- [ASSIGNMENT]: Every line from the one containing "Integrating with Excel/CSV, FTP, or" to the one containing "in enterprise-scale ServiceNow projects." in the records below, both included, must be set down exactly, and no other line.

[Records from a collection]
-*-*-

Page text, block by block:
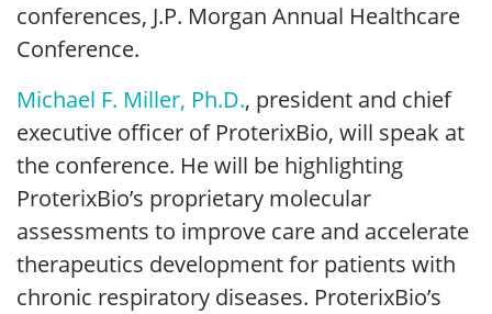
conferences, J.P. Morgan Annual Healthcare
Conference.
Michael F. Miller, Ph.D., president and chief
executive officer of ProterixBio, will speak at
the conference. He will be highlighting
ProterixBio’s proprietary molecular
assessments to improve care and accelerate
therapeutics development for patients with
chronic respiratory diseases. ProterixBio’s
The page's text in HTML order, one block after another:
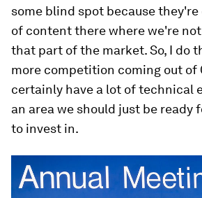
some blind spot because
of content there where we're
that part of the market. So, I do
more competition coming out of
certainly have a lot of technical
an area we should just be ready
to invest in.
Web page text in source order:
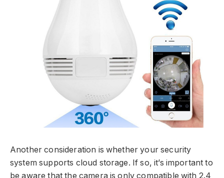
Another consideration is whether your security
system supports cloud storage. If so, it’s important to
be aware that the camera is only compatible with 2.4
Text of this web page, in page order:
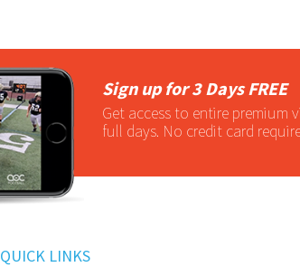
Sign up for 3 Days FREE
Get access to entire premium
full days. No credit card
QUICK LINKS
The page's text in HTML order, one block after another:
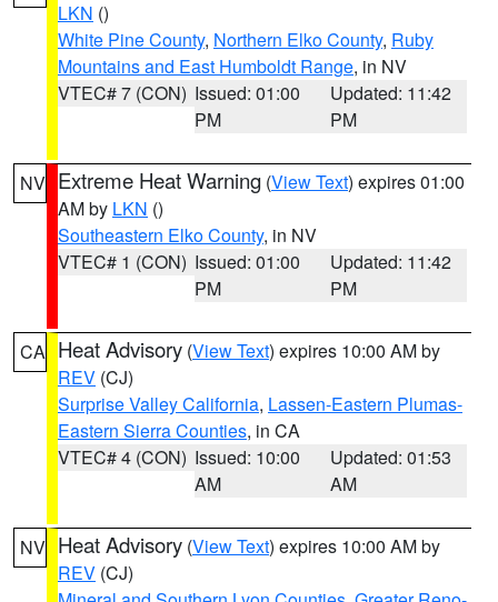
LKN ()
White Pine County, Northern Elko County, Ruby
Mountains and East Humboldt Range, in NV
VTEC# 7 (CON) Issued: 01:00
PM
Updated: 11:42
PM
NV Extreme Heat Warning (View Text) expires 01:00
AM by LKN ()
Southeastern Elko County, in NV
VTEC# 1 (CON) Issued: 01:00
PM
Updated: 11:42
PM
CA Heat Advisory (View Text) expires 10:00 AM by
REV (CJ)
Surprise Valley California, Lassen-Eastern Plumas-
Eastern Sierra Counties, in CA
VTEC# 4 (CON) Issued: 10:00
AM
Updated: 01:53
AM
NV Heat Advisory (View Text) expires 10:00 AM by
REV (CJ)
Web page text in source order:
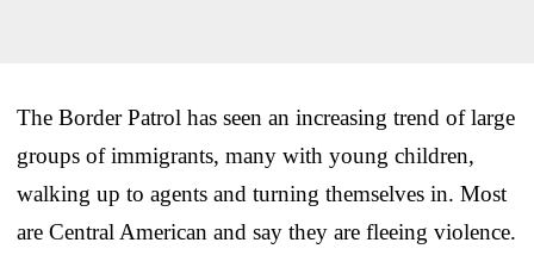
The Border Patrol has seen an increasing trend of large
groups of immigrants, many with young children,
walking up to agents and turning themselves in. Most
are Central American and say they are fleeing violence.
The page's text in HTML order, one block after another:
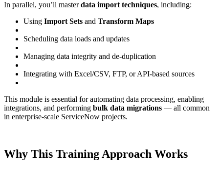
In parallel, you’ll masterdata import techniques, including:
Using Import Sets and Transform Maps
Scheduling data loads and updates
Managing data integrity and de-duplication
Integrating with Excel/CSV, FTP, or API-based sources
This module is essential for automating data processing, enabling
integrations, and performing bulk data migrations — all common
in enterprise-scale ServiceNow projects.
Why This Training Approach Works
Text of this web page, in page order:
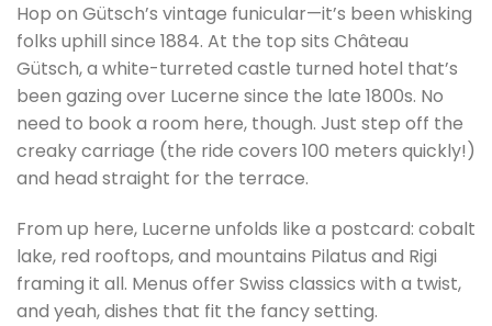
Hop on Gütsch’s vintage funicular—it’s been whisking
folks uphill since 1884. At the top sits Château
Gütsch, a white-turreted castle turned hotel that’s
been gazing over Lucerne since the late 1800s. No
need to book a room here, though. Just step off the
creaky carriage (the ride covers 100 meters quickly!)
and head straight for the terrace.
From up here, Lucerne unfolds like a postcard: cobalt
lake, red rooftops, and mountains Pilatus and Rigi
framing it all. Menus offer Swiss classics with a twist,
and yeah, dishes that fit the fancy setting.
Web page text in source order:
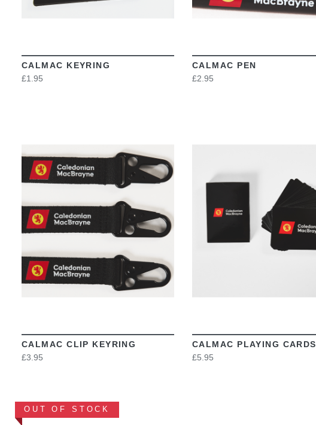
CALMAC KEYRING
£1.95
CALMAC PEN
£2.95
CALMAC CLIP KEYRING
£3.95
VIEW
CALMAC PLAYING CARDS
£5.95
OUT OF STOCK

-*-*-

- [SOLUTION TO THIS TASK]:
Integrating with Excel/CSV, FTP, or API-based sources
This module is essential for automating data processing, enabling
integrations, and performing bulk data migrations — all common
in enterprise-scale ServiceNow projects.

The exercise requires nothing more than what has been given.